Saved data entries:
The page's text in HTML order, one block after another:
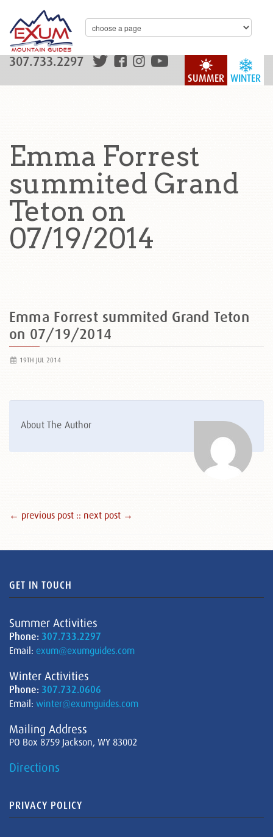
WINTER
SUMMER
307.733.2297
Emma Forrest
summited Grand
Teton on
07/19/2014
Emma Forrest summited Grand Teton
on 07/19/2014
19TH JUL 2014
About The Author
← previous post :: next post →
GET IN TOUCH
Summer Activities
Phone: 307.733.2297
Email: exum@exumguides.com
Winter Activities
Phone: 307.732.0606
Email: winter@exumguides.com
Mailing Address
PO Box 8759 Jackson, WY 83002
Directions
PRIVACY POLICY
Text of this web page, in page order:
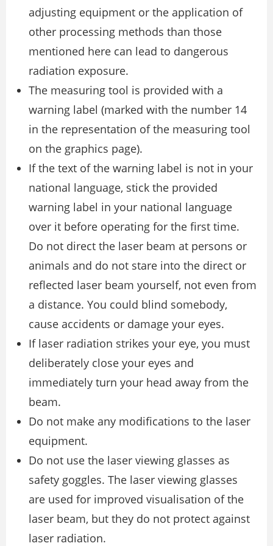
adjusting equipment or the application of
other processing methods than those
mentioned here can lead to dangerous
radiation exposure.
The measuring tool is provided with a
warning label (marked with the number 14
in the representation of the measuring tool
on the graphics page).
If the text of the warning label is not in your
national language, stick the provided
warning label in your national language
over it before operating for the first time.
Do not direct the laser beam at persons or
animals and do not stare into the direct or
reflected laser beam yourself, not even from
a distance. You could blind somebody,
cause accidents or damage your eyes.
If laser radiation strikes your eye, you must
deliberately close your eyes and
immediately turn your head away from the
beam.
Do not make any modifications to the laser
equipment.
Do not use the laser viewing glasses as
safety goggles. The laser viewing glasses
are used for improved visualisation of the
laser beam, but they do not protect against
laser radiation.
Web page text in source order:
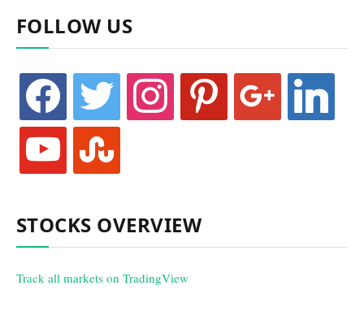
FOLLOW US
facebook twitter instagram pinterest google linkedin
youtube stumbleupon
STOCKS OVERVIEW
Track all markets on TradingView
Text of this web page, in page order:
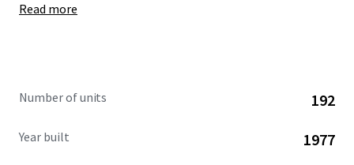
consultants seeking proximity to key employment
apartments.
Read more
Number of units 192
Year built 1977
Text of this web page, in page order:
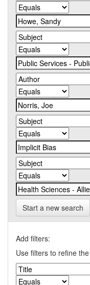
Start a new search
Add filters:
Use filters to refine
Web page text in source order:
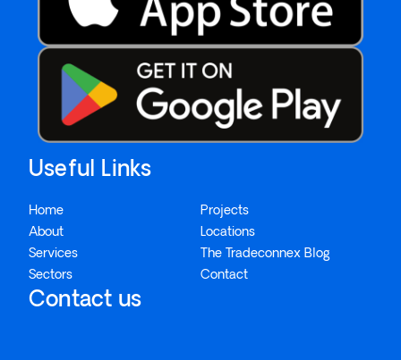
Contact us
Useful Links
Home
About
Services
Sectors
Projects
Locations
The Tradeconnex Blog
Contact
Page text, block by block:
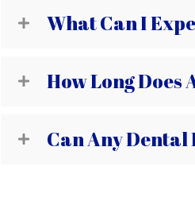
What Can I
How Long Does
Can Any Dental
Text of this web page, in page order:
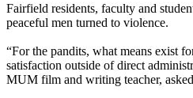
Fairfield residents, faculty and
peaceful men turned to violence.
“For the pandits, what means exist
satisfaction outside of direct
MUM film and writing teacher,
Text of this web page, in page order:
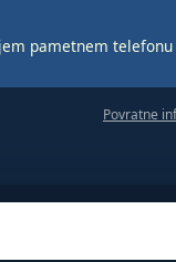
pametnem
Povratne
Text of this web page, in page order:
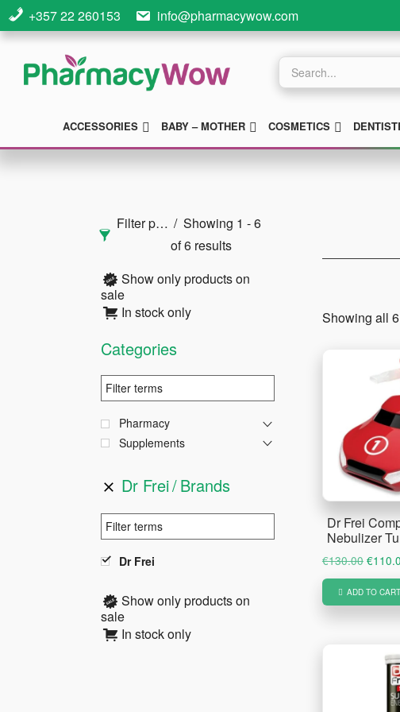
Skip
to
content
Skip
to
sidebar
Skip
to
+357 22 260153 info@pharmacywow.com
Products
search
ACCESSORIES SUBMENU
BABY – MOTHER SUBMENU
COSMETICS SUBMENU
Showing all
Dr Frei
Nebulizer
€130.00
price
was:
€
ADD TO CART
Primary
SidebarFilter products
Showing 1 - 6
of 6 results
Show only products on
sale
In stock only
Categories
Pharmacy
Supplements
Dr Frei Brands
Dr Frei
Show only products on
sale
In stock only
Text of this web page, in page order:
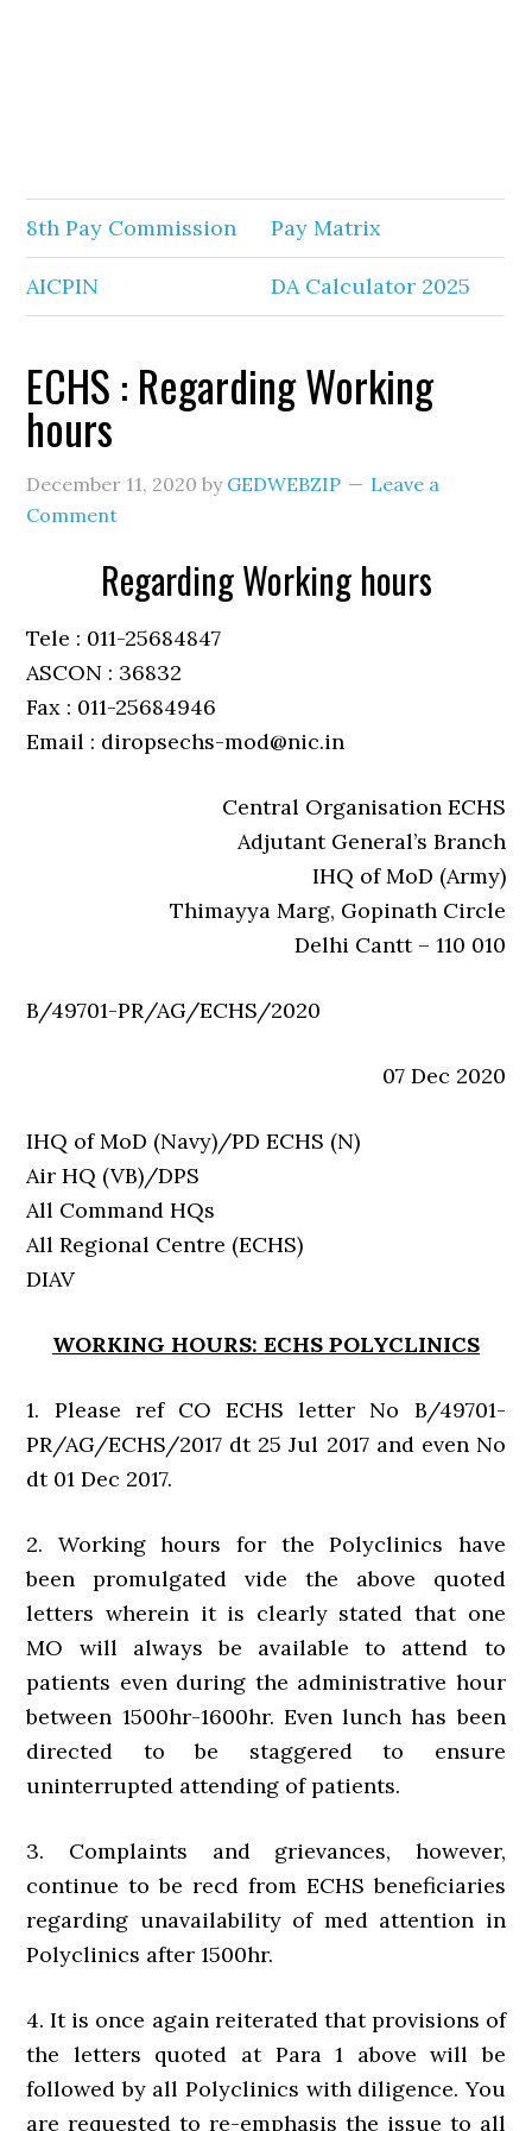
8th Pay Commission Pay Matrix
AICPIN DA Calculator 2025
ECHS : Regarding Working
hours
December 11, 2020 by GEDWEBZIP
Leave a
Comment
Regarding Working hours
Tele : 011-25684847
ASCON : 36832
Fax : 011-25684946
Email : diropsechs-mod@nic.in
Central Organisation ECHS
Adjutant General’s Branch
IHQ of MoD (Army)
Thimayya Marg, Gopinath Circle
Delhi Cantt – 110 010
B/49701-PR/AG/ECHS/2020
07 Dec 2020
IHQ of MoD (Navy)/PD ECHS (N)
Air HQ (VB)/DPS
All Command HQs
All Regional Centre (ECHS)
DIAV
WORKING HOURS: ECHS POLYCLINICS
1. Please ref CO ECHS letter No B/49701-
PR/AG/ECHS/2017 dt 25 Jul 2017 and even No
dt 01 Dec 2017.
2. Working hours for the Polyclinics have
been promulgated vide the above quoted
letters wherein it is clearly stated that one
MO will always be available to attend to
patients even during the administrative hour
between 1500hr-1600hr. Even lunch has been
directed to be staggered to ensure
uninterrupted attending of patients.
3. Complaints and grievances, however,
continue to be recd from ECHS beneficiaries
regarding unavailability of med attention in
Polyclinics after 1500hr.
4. It is once again reiterated that provisions of
the letters quoted at Para 1 above will be
followed by all Polyclinics with diligence. You
are requested to re-emphasis the issue to all
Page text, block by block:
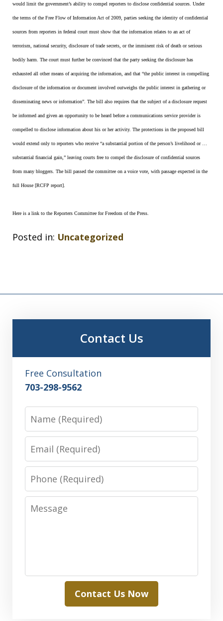
would limit the government’s ability to compel reporters to disclose confidential sources. Under
the terms of the Free Flow of Information Act of 2009, parties seeking the identity of confidential
sources from reporters in federal court must show that the information relates to an act of
terrorism, national security, disclosure of trade secrets, or the imminent risk of death or serious
bodily harm. The court must further be convinced that the party seeking the disclosure has
exhausted all other means of acquiring the information, and that “the public interest in compelling
disclosure of the information or document involved outweighs the public interest in gathering or
disseminating news or information”. The bill also requires that the subject of a disclosure request
be informed and given an opportunity to be heard before a communications service provider is
compelled to disclose information about his or her activity. The protections in the proposed bill
would extend only to reporters who receive “a substantial portion of the person’s livelihood or …
substantial financial gain,” leaving courts free to compel the disclosure of confidential sources
from many bloggers. The bill passed the committee on a voice vote, with passage expected in the
full House [RCFP report].
Here is a link to the Reporters Committee for Freedom of the Press.
Posted in: Uncategorized
Contact Us
Free Consultation
703-298-9562
Phone
Message
Contact Us Now
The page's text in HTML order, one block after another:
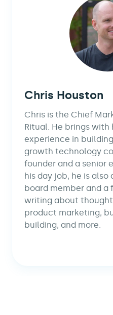
Chris Houston
Chris is the Chief
Ritual. He brings with
experience in
growth technology
founder and a senior
his day job, he is also
board member and a
writing about
product marketing,
building, and more.
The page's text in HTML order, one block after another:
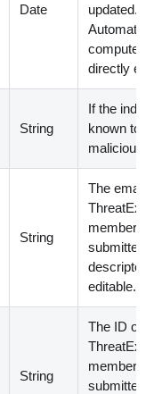
Date
updated.
computed;
directly
String
If the
known to
malicious.
String
The email
member
submitted
descriptor.
editable.
String
The ID of
member
submitted
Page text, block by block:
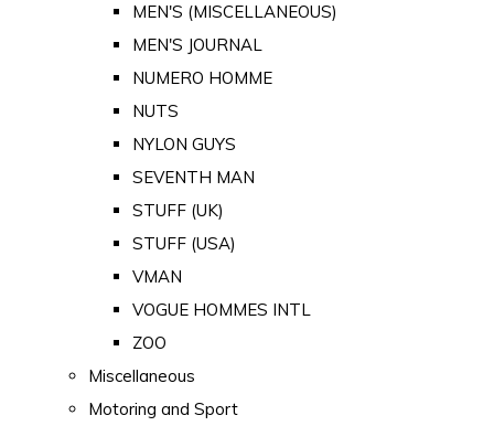
MEN'S (MISCELLANEOUS)
MEN'S JOURNAL
NUMERO HOMME
NUTS
NYLON GUYS
SEVENTH MAN
STUFF (UK)
STUFF (USA)
VMAN
VOGUE HOMMES INTL
ZOO
Miscellaneous
Motoring and Sport
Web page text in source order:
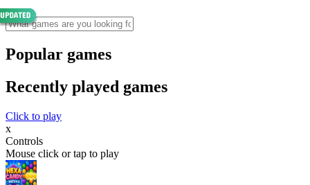
Popular games
Recently played games
Click to play
x
Controls
Mouse click or tap to play
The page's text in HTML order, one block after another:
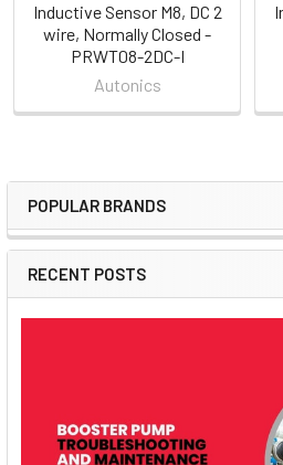
Sidebar
POPULAR BRANDS
RECENT POSTS
Inductive Sensor M8, DC 2
wire, Normally Closed -
PRWT08-2DC-I
Autonics
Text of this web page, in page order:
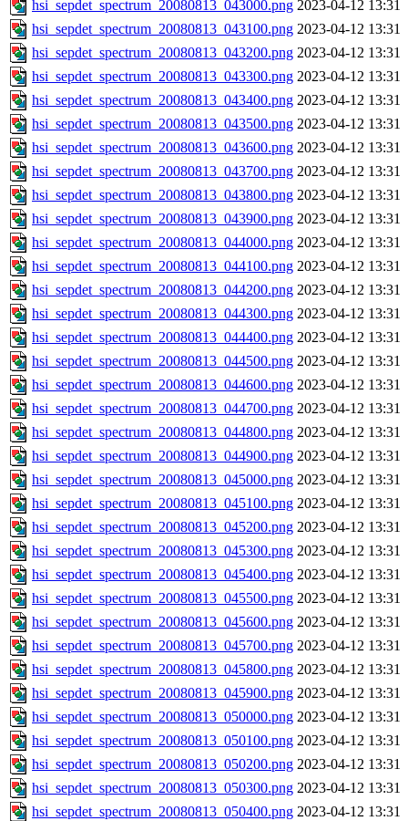
hsi_sepdet_spectrum_20080813_043000.png 2023-04-12 13:31
hsi_sepdet_spectrum_20080813_043100.png 2023-04-12 13:31
hsi_sepdet_spectrum_20080813_043200.png 2023-04-12 13:31
hsi_sepdet_spectrum_20080813_043300.png 2023-04-12 13:31
hsi_sepdet_spectrum_20080813_043400.png 2023-04-12 13:31
hsi_sepdet_spectrum_20080813_043500.png 2023-04-12 13:31
hsi_sepdet_spectrum_20080813_043600.png 2023-04-12 13:31
hsi_sepdet_spectrum_20080813_043700.png 2023-04-12 13:31
hsi_sepdet_spectrum_20080813_043800.png 2023-04-12 13:31
hsi_sepdet_spectrum_20080813_043900.png 2023-04-12 13:31
hsi_sepdet_spectrum_20080813_044000.png 2023-04-12 13:31
hsi_sepdet_spectrum_20080813_044100.png 2023-04-12 13:31
hsi_sepdet_spectrum_20080813_044200.png 2023-04-12 13:31
hsi_sepdet_spectrum_20080813_044300.png 2023-04-12 13:31
hsi_sepdet_spectrum_20080813_044400.png 2023-04-12 13:31
hsi_sepdet_spectrum_20080813_044500.png 2023-04-12 13:31
hsi_sepdet_spectrum_20080813_044600.png 2023-04-12 13:31
hsi_sepdet_spectrum_20080813_044700.png 2023-04-12 13:31
hsi_sepdet_spectrum_20080813_044800.png 2023-04-12 13:31
hsi_sepdet_spectrum_20080813_044900.png 2023-04-12 13:31
hsi_sepdet_spectrum_20080813_045000.png 2023-04-12 13:31
hsi_sepdet_spectrum_20080813_045100.png 2023-04-12 13:31
hsi_sepdet_spectrum_20080813_045200.png 2023-04-12 13:31
hsi_sepdet_spectrum_20080813_045300.png 2023-04-12 13:31
hsi_sepdet_spectrum_20080813_045400.png 2023-04-12 13:31
hsi_sepdet_spectrum_20080813_045500.png 2023-04-12 13:31
hsi_sepdet_spectrum_20080813_045600.png 2023-04-12 13:31
hsi_sepdet_spectrum_20080813_045700.png 2023-04-12 13:31
hsi_sepdet_spectrum_20080813_045800.png 2023-04-12 13:31
hsi_sepdet_spectrum_20080813_045900.png 2023-04-12 13:31
hsi_sepdet_spectrum_20080813_050000.png 2023-04-12 13:31
hsi_sepdet_spectrum_20080813_050100.png 2023-04-12 13:31
hsi_sepdet_spectrum_20080813_050200.png 2023-04-12 13:31
hsi_sepdet_spectrum_20080813_050300.png 2023-04-12 13:31
hsi_sepdet_spectrum_20080813_050400.png 2023-04-12 13:31
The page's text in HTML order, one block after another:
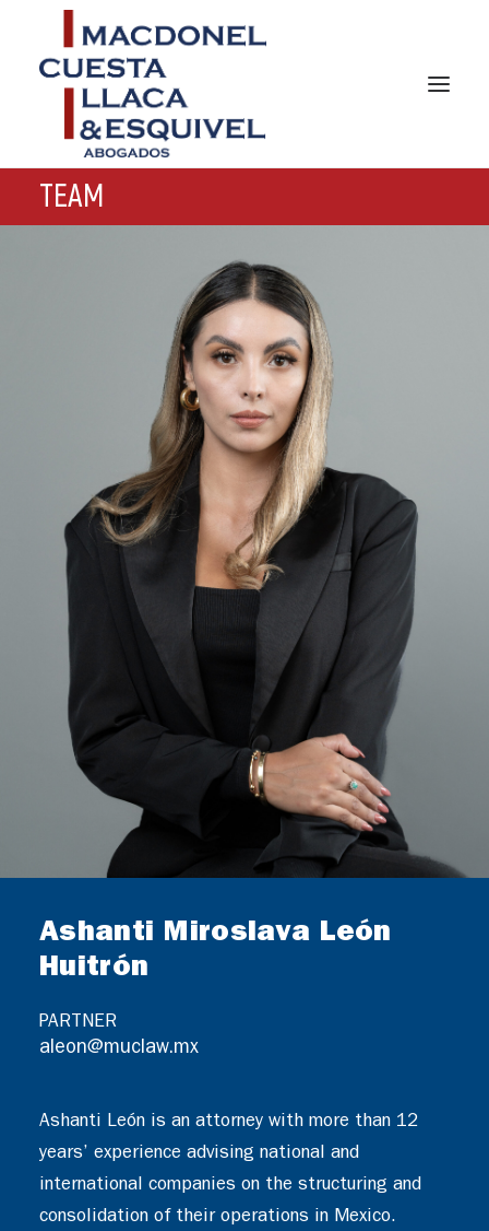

### WHAT IS EXPECTED
Could you set down, word for word, only the lines above from the line with "hsi_sepdet_spectrum_20080813_045400.png 2023-04-12 13:31" to the line with "hsi_sepdet_spectrum_20080813_050200.png 2023-04-12 13:31", including both?

### SOLUTION FOR THIS PROBLEM
hsi_sepdet_spectrum_20080813_045400.png 2023-04-12 13:31
hsi_sepdet_spectrum_20080813_045500.png 2023-04-12 13:31
hsi_sepdet_spectrum_20080813_045600.png 2023-04-12 13:31
hsi_sepdet_spectrum_20080813_045700.png 2023-04-12 13:31
hsi_sepdet_spectrum_20080813_045800.png 2023-04-12 13:31
hsi_sepdet_spectrum_20080813_045900.png 2023-04-12 13:31
hsi_sepdet_spectrum_20080813_050000.png 2023-04-12 13:31
hsi_sepdet_spectrum_20080813_050100.png 2023-04-12 13:31
hsi_sepdet_spectrum_20080813_050200.png 2023-04-12 13:31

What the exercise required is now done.